-- RECORDS PROVIDED --
+ + + + +

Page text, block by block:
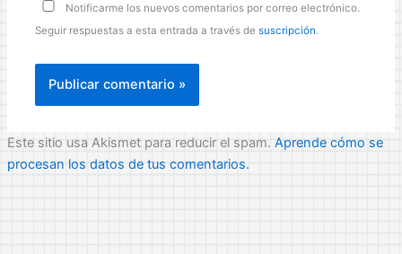
Notificarme los nuevos comentarios por correo electrónico.
Seguir respuestas a esta entrada a través desuscripción.
Este sitio usa Akismet para reducir el spam.Aprende cómo se
procesan los datos de tus comentarios.
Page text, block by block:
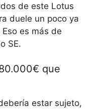
de este Lotus
duele un poco ya
es más de
SE.
que
estar sujeto,
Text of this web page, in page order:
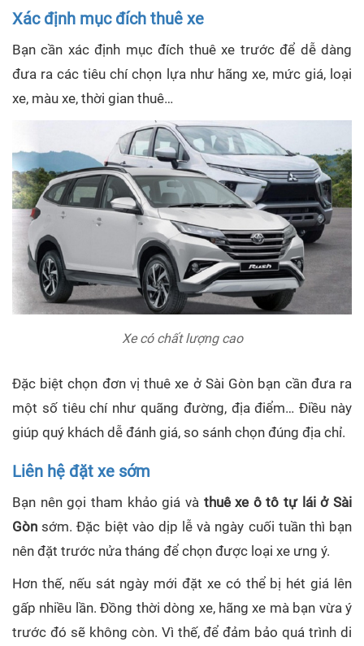
Xác định mục đích thuê xe
Bạn cần xác định mục đích thuê xe trước để dễ dàng
đưa ra các tiêu chí chọn lựa như hãng xe, mức giá, loại
xe, màu xe, thời gian thuê…
Xe có chất lượng cao
Đặc biệt chọn đơn vị thuê xe ở Sài Gòn bạn cần đưa ra
một số tiêu chí như quãng đường, địa điểm… Điều này
giúp quý khách dễ đánh giá, so sánh chọn đúng địa chỉ.
Liên hệ đặt xe sớm
Bạn nên gọi tham khảo giá và thuê xe ô tô tự lái ở Sài
Gòn sớm. Đặc biệt vào dịp lễ và ngày cuối tuần thì bạn
nên đặt trước nửa tháng để chọn được loại xe ưng ý.
Hơn thế, nếu sát ngày mới đặt xe có thể bị hét giá lên
gấp nhiều lần. Đồng thời dòng xe, hãng xe mà bạn vừa ý
trước đó sẽ không còn. Vì thế, để đảm bảo quá trình di
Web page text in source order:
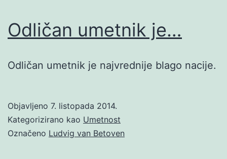
Odličan umetnik je…
Odličan umetnik je najvrednije blago nacije.
Objavljeno 7. listopada 2014.
Kategorizirano kao Umetnost
Označeno Ludvig van Betoven
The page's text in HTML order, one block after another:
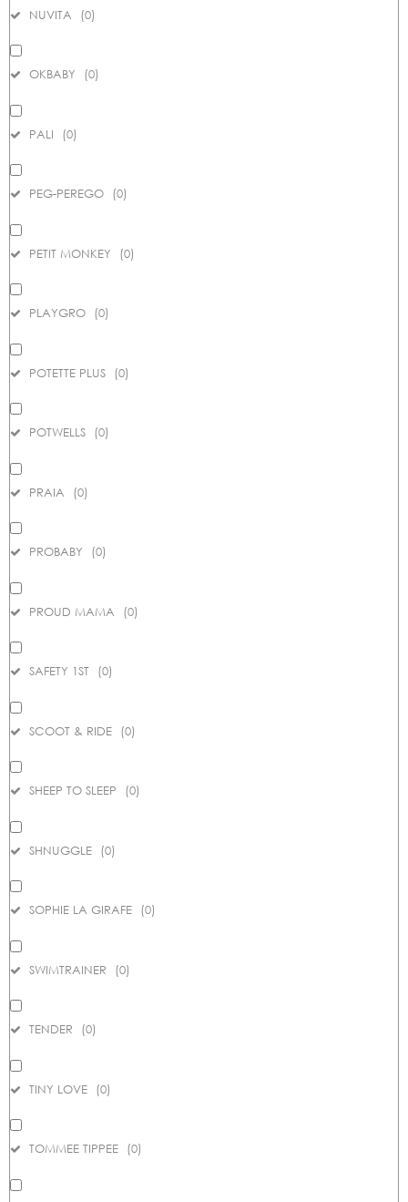
NUVITA (0)
OKBABY (0)
PALI (0)
PEG-PEREGO (0)
PETIT MONKEY (0)
PLAYGRO (0)
POTETTE PLUS (0)
POTWELLS (0)
PRAIA (0)
PROBABY (0)
PROUD MAMA (0)
SAFETY 1ST (0)
SCOOT & RIDE (0)
SHEEP TO SLEEP (0)
SHNUGGLE (0)
SOPHIE LA GIRAFE (0)
SWIMTRAINER (0)
TENDER (0)
TINY LOVE (0)
TOMMEE TIPPEE (0)
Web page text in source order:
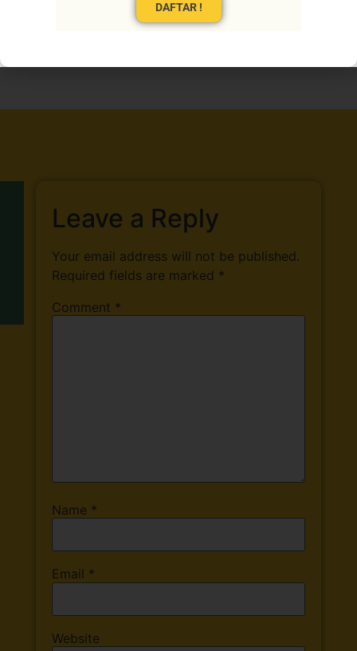
Leave a Reply
Your email address will not be published.
Required fields are marked *
Comment *
Name *
Email *
Website
DAFTAR !
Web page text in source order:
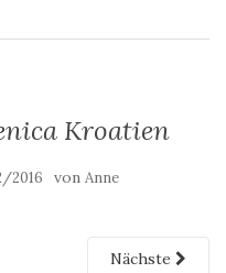
Kroatien
2016 von Anne
Nächste
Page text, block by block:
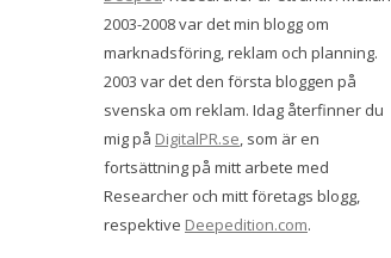
2003-2008 var det min blogg om
marknadsföring, reklam och planning.
2003 var det den första bloggen på
svenska om reklam. Idag återfinner du
mig på DigitalPR.se, som är en
fortsättning på mitt arbete med
Researcher och mitt företags blogg,
respektive Deepedition.com.
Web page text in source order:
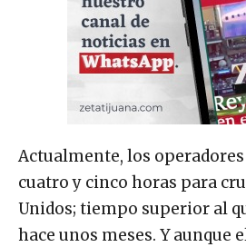
Actualmente, los
cuatro y cinco horas para
Unidos; tiempo superior al
hace unos meses. Y aunque
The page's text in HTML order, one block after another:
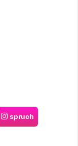
spruch
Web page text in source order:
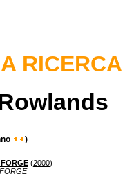
RICERCA
)
(2000)
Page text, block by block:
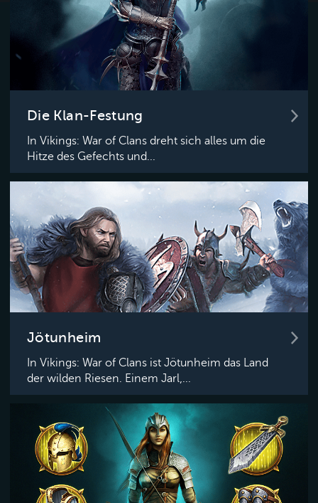
Die Klan-Festung
In Vikings: War of Clans dreht sich alles um die
Hitze des Gefechts und...
Jötunheim
In Vikings: War of Clans ist Jötunheim das Land
der wilden Riesen. Einem Jarl,...
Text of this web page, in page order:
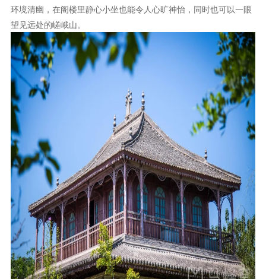
环境清幽，在阁楼里静心小坐也能令人心旷神怡，同时也可以一眼
望见远处的嵯峨山。
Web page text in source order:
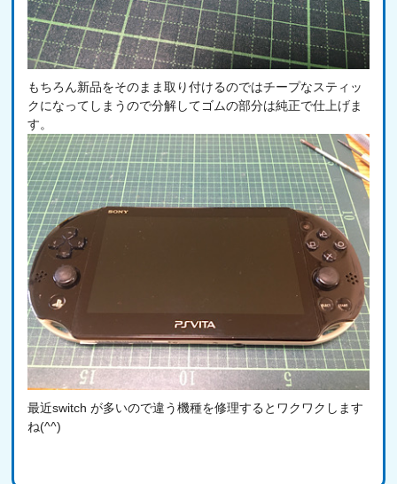
もちろん新品をそのまま取り付けるのではチープなスティッ
クになってしまうので分解してゴムの部分は純正で仕上げま
す。
最近switch が多いので違う機種を修理するとワクワクします
ね(^^)
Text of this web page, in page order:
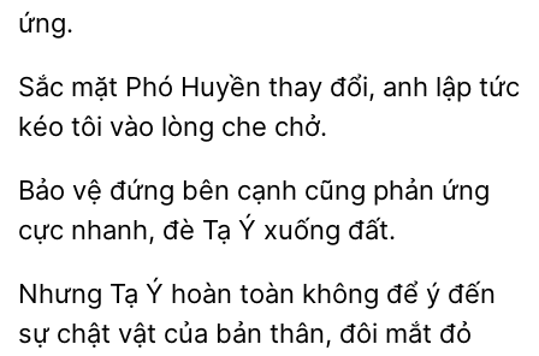
ứng.
Sắc Phó Huyền đổi, anh
tức
kéo tôi vào lòng che chở.
đứng bên cạnh cũng phản
cực nhanh, đè Tạ Ý xuống đất.
Nhưng Tạ Ý hoàn toàn không
ý đến
chật vật
bản thân, đôi mắt đỏ
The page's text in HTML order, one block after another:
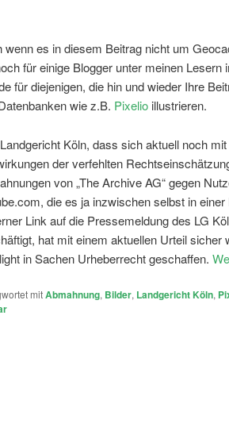
wenn es in diesem Beitrag nicht um
für einige Blogger unter meinen Lesern
für diejenigen, die hin und wieder Ihre
wie z.B. Pixelio illustrieren.
Köln, dass sich aktuell noch
der verfehlten
von „The Archive AG“ gegen
die es ja inzwischen selbst in
Link auf die Pressemeldung des LG
hat mit einem aktuellen Urteil sicher
in Sachen Urheberrecht geschaffen.
mitAbmahnung, Bilder, Landgericht Köln,
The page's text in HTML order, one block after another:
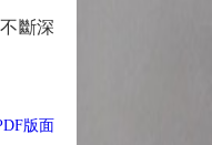
斷深
版面
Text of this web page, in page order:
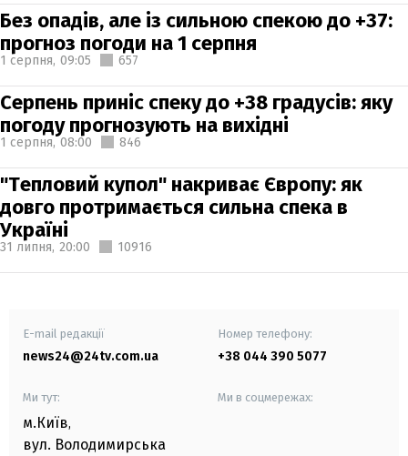
Без опадів, але із сильною спекою до +37:
прогноз погоди на 1 серпня
1 серпня, 09:05 657
Серпень приніс спеку до +38 градусів: яку
погоду прогнозують на вихідні
1 серпня, 08:00 846
"Тепловий купол" накриває Європу: як
довго протримається сильна спека в
Україні
31 липня, 20:00 10916
E-mail редакції
news24@24tv.com.ua
Номер телефону:
+38 044 390 5077
Ми тут:
м.Київ,
вул. Володимирська
Ми в соцмережах:

+ + + + +

-- EXERCISE OBJECTIVE --
The records above are to be repeated word for word, with the pictures omitted.

-- SOLUTION TO THIS EXERCISE --
Page text, block by block:
Notificarme los nuevos comentarios por correo electrónico.
Seguir respuestas a esta entrada a través desuscripción.
Este sitio usa Akismet para reducir el spam.Aprende cómo se
procesan los datos de tus comentarios.
Page text, block by block:
de este Lotus
duele un poco ya
es más de
SE.
que
estar sujeto,
Text of this web page, in page order:
Xác định mục đích thuê xe
Bạn cần xác định mục đích thuê xe trước để dễ dàng
đưa ra các tiêu chí chọn lựa như hãng xe, mức giá, loại
xe, màu xe, thời gian thuê…
Xe có chất lượng cao
Đặc biệt chọn đơn vị thuê xe ở Sài Gòn bạn cần đưa ra
một số tiêu chí như quãng đường, địa điểm… Điều này
giúp quý khách dễ đánh giá, so sánh chọn đúng địa chỉ.
Liên hệ đặt xe sớm
Bạn nên gọi tham khảo giá và thuê xe ô tô tự lái ở Sài
Gòn sớm. Đặc biệt vào dịp lễ và ngày cuối tuần thì bạn
nên đặt trước nửa tháng để chọn được loại xe ưng ý.
Hơn thế, nếu sát ngày mới đặt xe có thể bị hét giá lên
gấp nhiều lần. Đồng thời dòng xe, hãng xe mà bạn vừa ý
trước đó sẽ không còn. Vì thế, để đảm bảo quá trình di
Web page text in source order:
Odličan umetnik je…
Odličan umetnik je najvrednije blago nacije.
Objavljeno 7. listopada 2014.
Kategorizirano kao Umetnost
Označeno Ludvig van Betoven
The page's text in HTML order, one block after another:
NUVITA (0)
OKBABY (0)
PALI (0)
PEG-PEREGO (0)
PETIT MONKEY (0)
PLAYGRO (0)
POTETTE PLUS (0)
POTWELLS (0)
PRAIA (0)
PROBABY (0)
PROUD MAMA (0)
SAFETY 1ST (0)
SCOOT & RIDE (0)
SHEEP TO SLEEP (0)
SHNUGGLE (0)
SOPHIE LA GIRAFE (0)
SWIMTRAINER (0)
TENDER (0)
TINY LOVE (0)
TOMMEE TIPPEE (0)
Web page text in source order:
Leave a Reply
Your email address will not be published.
Required fields are marked *
Comment *
Name *
Email *
Website
DAFTAR !
Web page text in source order:
Kroatien
2016 von Anne
Nächste
Page text, block by block:
2003-2008 var det min blogg om
marknadsföring, reklam och planning.
2003 var det den första bloggen på
svenska om reklam. Idag återfinner du
mig på DigitalPR.se, som är en
fortsättning på mitt arbete med
Researcher och mitt företags blogg,
respektive Deepedition.com.
Web page text in source order:
Actualmente, los
cuatro y cinco horas para
Unidos; tiempo superior al
hace unos meses. Y aunque
The page's text in HTML order, one block after another:
spruch
Web page text in source order:
RICERCA
)
(2000)
Page text, block by block:
Die Klan-Festung
In Vikings: War of Clans dreht sich alles um die
Hitze des Gefechts und...
Jötunheim
In Vikings: War of Clans ist Jötunheim das Land
der wilden Riesen. Einem Jarl,...
Text of this web page, in page order:
环境清幽，在阁楼里静心小坐也能令人心旷神怡，同时也可以一眼
望见远处的嵯峨山。
Web page text in source order:
もちろん新品をそのまま取り付けるのではチープなスティッ
クになってしまうので分解してゴムの部分は純正で仕上げま
す。
最近switch が多いので違う機種を修理するとワクワクします
ね(^^)
Text of this web page, in page order:
ứng.
Sắc Phó Huyền đổi, anh
tức
kéo tôi vào lòng che chở.
đứng bên cạnh cũng phản
cực nhanh, đè Tạ Ý xuống đất.
Nhưng Tạ Ý hoàn toàn không
ý đến
chật vật
bản thân, đôi mắt đỏ
The page's text in HTML order, one block after another:
wenn es in diesem Beitrag nicht um
für einige Blogger unter meinen Lesern
für diejenigen, die hin und wieder Ihre
wie z.B. Pixelio illustrieren.
Köln, dass sich aktuell noch
der verfehlten
von „The Archive AG“ gegen
die es ja inzwischen selbst in
Link auf die Pressemeldung des LG
hat mit einem aktuellen Urteil sicher
in Sachen Urheberrecht geschaffen.
mitAbmahnung, Bilder, Landgericht Köln,
The page's text in HTML order, one block after another:
斷深
版面
Text of this web page, in page order:
Без опадів, але із сильною спекою до +37:
прогноз погоди на 1 серпня
1 серпня, 09:05 657
Серпень приніс спеку до +38 градусів: яку
погоду прогнозують на вихідні
1 серпня, 08:00 846
"Тепловий купол" накриває Європу: як
довго протримається сильна спека в
Україні
31 липня, 20:00 10916
E-mail редакції
news24@24tv.com.ua
Номер телефону:
+38 044 390 5077
Ми тут:
м.Київ,
вул. Володимирська
Ми в соцмережах:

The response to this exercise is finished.